Camera Geometry: Algorithm for "object area correction"

Question

A project I've been working on for the past few months is calculating the top area of ​​an object taken with a 3D depth camera from top view.

workflow of my project:

1. capture a group of objects image(RGB,DEPTH data) from top-view

2. Instance Segmentation with RGB image

3. Calculate the real area of ​​the segmented mask with DEPTH data

Some problem on the project:

• All given objects have different shapes
• The side of the object, not the top, begins to be seen as it moves to the outside of the image.
• Because of this, the mask area to be segmented gradually increases.
• As a result, the actual area of ​​an object located outside the image is calculated to be larger than that of an object located in the center.

In the example image, object 1 is located in the middle of the angle, so only the top of the object is visible, but object 2 is located outside the angle, so part of the top is lost and the side is visible.

Because of this, the mask area to be segmented is larger for objects located on the periphery than for objects located in the center.

I only want to find the area of ​​the top of an object.

example what I want image:

Is there a way to geometrically correct the area of ​​an object located on outside of the image?
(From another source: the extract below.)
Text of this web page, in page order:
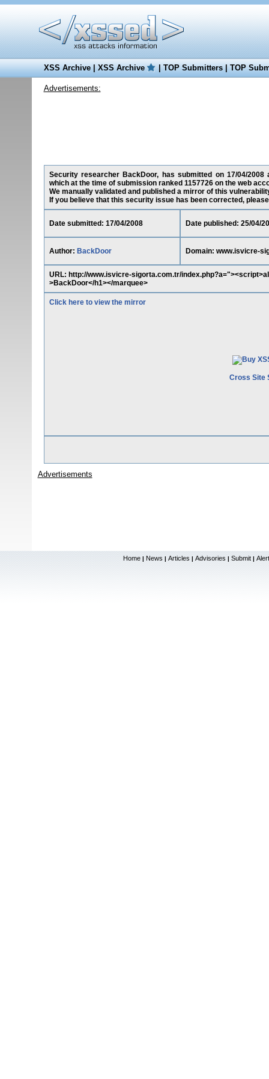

I tried to calibrate by multiplying the area calculated according to the angle formed by Vector 1 connecting the center point of the camera lens to the center point of the floor and Vector 2 connecting the center point of the lens to the center of gravity of the target object by a specific value. However, I gave up because I couldn't logically explain how much correction was needed.

fig 3:

Answer 1

What I would do is convert your RGB and Depth image to 3D mesh (surface with bumps) using your camera settings (FOVs,focal length) something like this:

• Align already captured rgb and depth images

and then project it onto ground plane (perpendicul to camera view direction in the middle of screen). To obtain ground plane simply take 3 3D positions of the ground p0,p1,p2 (forming triangle) and using cross product to compute the ground normal:

n = normalize(cross(p1-p0,p2-p1))

now you plane is defined by p0,n so just each 3D coordinate convert like this:

by simply adding normal vector (towards ground) multiplied by distance to ground, if I see it right something like this:

p' = p + n * dot(p-p0,n)

That should eliminate the problem with visible sides on edges of FOV however you should also take into account that by showing side some part of top is also hidden so to remedy that you might also find axis of symmetry, and use just half of top side (that is not hidden partially) and just multiply the measured half area by 2 ...

Answer 2

Accurate computation is virtually hopeless, because you don't see all sides.

Assuming your depth information is available as a range image, you can consider the points inside the segmentation mask of a single chicken, estimate the vertical direction at that point, rotate and project the points to obtain the silhouette.

But as a part of the surface is occluded, you may have to reconstruct it using symmetry.

Answer 3

There is no way to do this accurately for arbitrary objects, since there can be parts of the object that contribute to the "top area", but which the camera cannot see. Since the camera cannot see these parts, you can't tell how big they are.

Since all your objects are known to be chickens, though, you could get a pretty accurate estimate like this:

1. Use Principal Component Analysis to determine the orientation of each chicken.
2. Using many objects in many images, find a best-fit polynomial that estimates apparent chicken size by distance from the image center, and orientation relative to the distance vector.
3. For any given chicken, then, you can divide its apparent size by the estimated average apparent size for its distance and orientation, to get a normalized chicken size measurement.